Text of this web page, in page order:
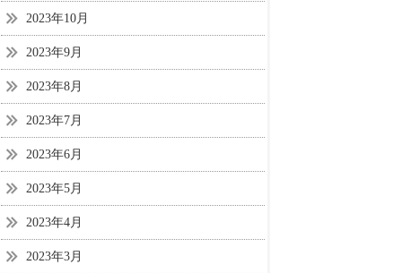
2023年10月
2023年9月
2023年8月
2023年7月
2023年6月
2023年5月
2023年4月
2023年3月
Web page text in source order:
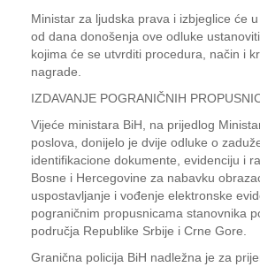
Ministar za ljudska prava i izbjeglice će
od dana donošenja ove odluke
kojima će se utvrditi procedura, način i
nagrade.
IZDAVANJE POGRANIČNIH
Vijeće ministara BiH, na prijedlog
poslova, donijelo je dvije odluke o
identifikacione dokumente, evidenciju i
Bosne i Hercegovine za nabavku
uspostavljanje i vođenje elektronske
pograničnim propusnicama stanovnika
područja Republike Srbije i Crne Gore.
Granična policija BiH nadležna je za
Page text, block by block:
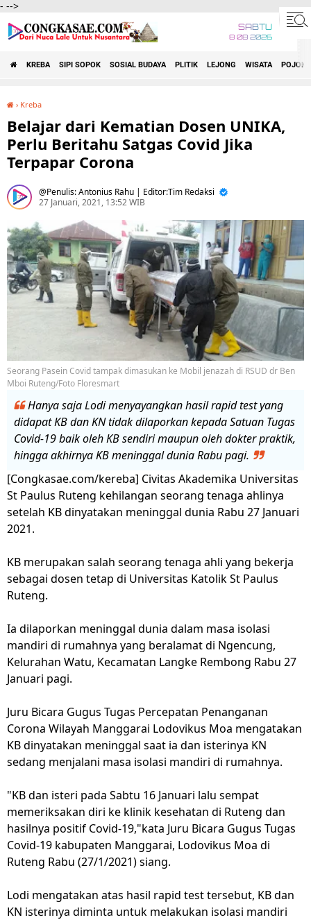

::::

→ WORK ITEM: Output nothing but an exact retyping of the material, pictures excluded.

→ EXERCISE ANSWER:
Text of this web page, in page order:
2023年10月
2023年9月
2023年8月
2023年7月
2023年6月
2023年5月
2023年4月
2023年3月
Web page text in source order:
Ministar za ljudska prava i izbjeglice će
od dana donošenja ove odluke
kojima će se utvrditi procedura, način i
nagrade.
IZDAVANJE POGRANIČNIH
Vijeće ministara BiH, na prijedlog
poslova, donijelo je dvije odluke o
identifikacione dokumente, evidenciju i
Bosne i Hercegovine za nabavku
uspostavljanje i vođenje elektronske
pograničnim propusnicama stanovnika
područja Republike Srbije i Crne Gore.
Granična policija BiH nadležna je za
Page text, block by block:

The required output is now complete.